* _WHAT IS BEING ASKED_:
Please return each record below exactly, with nothing left out.

[Items listed in a dataset]
════
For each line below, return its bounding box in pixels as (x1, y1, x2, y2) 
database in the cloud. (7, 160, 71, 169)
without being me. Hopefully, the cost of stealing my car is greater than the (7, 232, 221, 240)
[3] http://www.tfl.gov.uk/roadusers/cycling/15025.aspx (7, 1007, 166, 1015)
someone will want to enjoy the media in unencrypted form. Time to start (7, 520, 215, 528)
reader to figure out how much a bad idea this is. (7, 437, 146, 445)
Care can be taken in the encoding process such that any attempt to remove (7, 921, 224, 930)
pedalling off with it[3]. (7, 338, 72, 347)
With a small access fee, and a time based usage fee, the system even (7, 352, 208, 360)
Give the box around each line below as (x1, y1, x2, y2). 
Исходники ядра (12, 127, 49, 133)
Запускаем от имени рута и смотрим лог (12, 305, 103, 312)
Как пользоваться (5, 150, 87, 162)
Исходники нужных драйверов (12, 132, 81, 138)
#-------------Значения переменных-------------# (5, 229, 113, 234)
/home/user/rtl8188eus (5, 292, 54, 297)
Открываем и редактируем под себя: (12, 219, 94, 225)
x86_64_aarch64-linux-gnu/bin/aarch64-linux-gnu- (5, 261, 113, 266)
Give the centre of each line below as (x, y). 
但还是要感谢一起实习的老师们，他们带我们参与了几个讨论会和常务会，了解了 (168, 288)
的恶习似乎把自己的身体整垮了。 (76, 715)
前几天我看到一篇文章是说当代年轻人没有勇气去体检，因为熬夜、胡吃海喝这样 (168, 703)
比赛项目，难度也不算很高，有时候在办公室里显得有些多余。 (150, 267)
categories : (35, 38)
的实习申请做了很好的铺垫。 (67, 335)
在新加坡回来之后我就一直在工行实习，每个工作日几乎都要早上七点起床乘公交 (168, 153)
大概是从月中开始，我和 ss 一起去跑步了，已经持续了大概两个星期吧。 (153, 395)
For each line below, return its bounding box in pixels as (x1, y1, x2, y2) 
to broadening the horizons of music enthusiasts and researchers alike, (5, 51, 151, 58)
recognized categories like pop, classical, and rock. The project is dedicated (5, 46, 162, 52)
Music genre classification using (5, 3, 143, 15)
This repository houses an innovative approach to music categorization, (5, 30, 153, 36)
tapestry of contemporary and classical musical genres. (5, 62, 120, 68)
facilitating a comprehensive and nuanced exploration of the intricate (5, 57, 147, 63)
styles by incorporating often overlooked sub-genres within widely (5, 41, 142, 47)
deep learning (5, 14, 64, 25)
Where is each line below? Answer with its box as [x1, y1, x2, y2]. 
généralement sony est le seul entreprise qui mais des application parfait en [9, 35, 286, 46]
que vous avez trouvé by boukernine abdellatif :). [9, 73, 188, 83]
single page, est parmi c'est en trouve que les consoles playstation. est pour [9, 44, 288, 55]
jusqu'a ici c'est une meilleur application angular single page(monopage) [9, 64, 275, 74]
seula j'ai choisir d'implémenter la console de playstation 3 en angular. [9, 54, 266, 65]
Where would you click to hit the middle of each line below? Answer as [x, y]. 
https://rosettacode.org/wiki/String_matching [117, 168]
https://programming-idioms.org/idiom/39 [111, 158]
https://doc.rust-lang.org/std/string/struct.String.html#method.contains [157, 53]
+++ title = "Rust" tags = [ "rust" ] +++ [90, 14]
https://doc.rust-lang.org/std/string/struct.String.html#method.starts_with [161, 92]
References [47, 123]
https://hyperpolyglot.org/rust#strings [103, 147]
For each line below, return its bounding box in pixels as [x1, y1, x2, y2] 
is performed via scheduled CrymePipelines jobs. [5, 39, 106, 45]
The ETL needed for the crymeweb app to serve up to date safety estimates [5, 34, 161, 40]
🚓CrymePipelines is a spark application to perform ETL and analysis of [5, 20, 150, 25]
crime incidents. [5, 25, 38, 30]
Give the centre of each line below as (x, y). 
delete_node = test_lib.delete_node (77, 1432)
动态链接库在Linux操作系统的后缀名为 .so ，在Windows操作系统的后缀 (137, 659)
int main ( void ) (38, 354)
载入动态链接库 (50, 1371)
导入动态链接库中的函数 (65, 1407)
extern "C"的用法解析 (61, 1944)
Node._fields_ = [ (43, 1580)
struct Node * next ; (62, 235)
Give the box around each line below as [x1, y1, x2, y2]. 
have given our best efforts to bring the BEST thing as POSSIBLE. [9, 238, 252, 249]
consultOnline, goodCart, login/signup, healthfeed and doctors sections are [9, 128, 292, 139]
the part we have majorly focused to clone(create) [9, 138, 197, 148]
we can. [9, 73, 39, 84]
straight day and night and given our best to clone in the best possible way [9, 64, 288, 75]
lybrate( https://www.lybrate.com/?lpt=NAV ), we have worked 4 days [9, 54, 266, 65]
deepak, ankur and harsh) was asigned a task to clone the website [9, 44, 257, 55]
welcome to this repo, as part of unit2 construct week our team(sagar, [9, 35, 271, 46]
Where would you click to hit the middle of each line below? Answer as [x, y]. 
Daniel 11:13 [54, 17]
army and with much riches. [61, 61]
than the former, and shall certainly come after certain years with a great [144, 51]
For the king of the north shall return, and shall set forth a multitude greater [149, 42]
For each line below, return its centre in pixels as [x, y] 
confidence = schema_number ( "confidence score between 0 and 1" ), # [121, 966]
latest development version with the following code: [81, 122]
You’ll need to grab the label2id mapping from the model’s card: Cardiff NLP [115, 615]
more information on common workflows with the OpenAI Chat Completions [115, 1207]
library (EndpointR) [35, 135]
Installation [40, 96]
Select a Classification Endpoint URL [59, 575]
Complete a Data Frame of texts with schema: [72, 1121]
════
* _SOLUTION TO THIS EXERCISE_:
For each line below, return its bounding box in pixels as (x1, y1, x2, y2) 
database in the cloud. (7, 160, 71, 169)
without being me. Hopefully, the cost of stealing my car is greater than the (7, 232, 221, 240)
[3] http://www.tfl.gov.uk/roadusers/cycling/15025.aspx (7, 1007, 166, 1015)
someone will want to enjoy the media in unencrypted form. Time to start (7, 520, 215, 528)
reader to figure out how much a bad idea this is. (7, 437, 146, 445)
Care can be taken in the encoding process such that any attempt to remove (7, 921, 224, 930)
pedalling off with it[3]. (7, 338, 72, 347)
With a small access fee, and a time based usage fee, the system even (7, 352, 208, 360)
Give the box around each line below as (x1, y1, x2, y2). 
Исходники ядра (12, 127, 49, 133)
Запускаем от имени рута и смотрим лог (12, 305, 103, 312)
Как пользоваться (5, 150, 87, 162)
Исходники нужных драйверов (12, 132, 81, 138)
#-------------Значения переменных-------------# (5, 229, 113, 234)
/home/user/rtl8188eus (5, 292, 54, 297)
Открываем и редактируем под себя: (12, 219, 94, 225)
x86_64_aarch64-linux-gnu/bin/aarch64-linux-gnu- (5, 261, 113, 266)
Give the centre of each line below as (x, y). 
但还是要感谢一起实习的老师们，他们带我们参与了几个讨论会和常务会，了解了 (168, 288)
的恶习似乎把自己的身体整垮了。 (76, 715)
前几天我看到一篇文章是说当代年轻人没有勇气去体检，因为熬夜、胡吃海喝这样 (168, 703)
比赛项目，难度也不算很高，有时候在办公室里显得有些多余。 (150, 267)
categories : (35, 38)
的实习申请做了很好的铺垫。 (67, 335)
在新加坡回来之后我就一直在工行实习，每个工作日几乎都要早上七点起床乘公交 (168, 153)
大概是从月中开始，我和 ss 一起去跑步了，已经持续了大概两个星期吧。 (153, 395)
For each line below, return its bounding box in pixels as (x1, y1, x2, y2) 
to broadening the horizons of music enthusiasts and researchers alike, (5, 51, 151, 58)
recognized categories like pop, classical, and rock. The project is dedicated (5, 46, 162, 52)
Music genre classification using (5, 3, 143, 15)
This repository houses an innovative approach to music categorization, (5, 30, 153, 36)
tapestry of contemporary and classical musical genres. (5, 62, 120, 68)
facilitating a comprehensive and nuanced exploration of the intricate (5, 57, 147, 63)
styles by incorporating often overlooked sub-genres within widely (5, 41, 142, 47)
deep learning (5, 14, 64, 25)
Where is each line below? Answer with its box as [x1, y1, x2, y2]. 
généralement sony est le seul entreprise qui mais des application parfait en [9, 35, 286, 46]
que vous avez trouvé by boukernine abdellatif :). [9, 73, 188, 83]
single page, est parmi c'est en trouve que les consoles playstation. est pour [9, 44, 288, 55]
jusqu'a ici c'est une meilleur application angular single page(monopage) [9, 64, 275, 74]
seula j'ai choisir d'implémenter la console de playstation 3 en angular. [9, 54, 266, 65]
Where would you click to hit the middle of each line below? Answer as [x, y]. 
https://rosettacode.org/wiki/String_matching [117, 168]
https://programming-idioms.org/idiom/39 [111, 158]
https://doc.rust-lang.org/std/string/struct.String.html#method.contains [157, 53]
+++ title = "Rust" tags = [ "rust" ] +++ [90, 14]
https://doc.rust-lang.org/std/string/struct.String.html#method.starts_with [161, 92]
References [47, 123]
https://hyperpolyglot.org/rust#strings [103, 147]
For each line below, return its bounding box in pixels as [x1, y1, x2, y2] 
is performed via scheduled CrymePipelines jobs. [5, 39, 106, 45]
The ETL needed for the crymeweb app to serve up to date safety estimates [5, 34, 161, 40]
🚓CrymePipelines is a spark application to perform ETL and analysis of [5, 20, 150, 25]
crime incidents. [5, 25, 38, 30]
Give the centre of each line below as (x, y). 
delete_node = test_lib.delete_node (77, 1432)
动态链接库在Linux操作系统的后缀名为 .so ，在Windows操作系统的后缀 (137, 659)
int main ( void ) (38, 354)
载入动态链接库 (50, 1371)
导入动态链接库中的函数 (65, 1407)
extern "C"的用法解析 (61, 1944)
Node._fields_ = [ (43, 1580)
struct Node * next ; (62, 235)
Give the box around each line below as [x1, y1, x2, y2]. 
have given our best efforts to bring the BEST thing as POSSIBLE. [9, 238, 252, 249]
consultOnline, goodCart, login/signup, healthfeed and doctors sections are [9, 128, 292, 139]
the part we have majorly focused to clone(create) [9, 138, 197, 148]
we can. [9, 73, 39, 84]
straight day and night and given our best to clone in the best possible way [9, 64, 288, 75]
lybrate( https://www.lybrate.com/?lpt=NAV ), we have worked 4 days [9, 54, 266, 65]
deepak, ankur and harsh) was asigned a task to clone the website [9, 44, 257, 55]
welcome to this repo, as part of unit2 construct week our team(sagar, [9, 35, 271, 46]
Where would you click to hit the middle of each line below? Answer as [x, y]. 
Daniel 11:13 [54, 17]
army and with much riches. [61, 61]
than the former, and shall certainly come after certain years with a great [144, 51]
For the king of the north shall return, and shall set forth a multitude greater [149, 42]
For each line below, return its centre in pixels as [x, y] 
confidence = schema_number ( "confidence score between 0 and 1" ), # [121, 966]
latest development version with the following code: [81, 122]
You’ll need to grab the label2id mapping from the model’s card: Cardiff NLP [115, 615]
more information on common workflows with the OpenAI Chat Completions [115, 1207]
library (EndpointR) [35, 135]
Installation [40, 96]
Select a Classification Endpoint URL [59, 575]
Complete a Data Frame of texts with schema: [72, 1121]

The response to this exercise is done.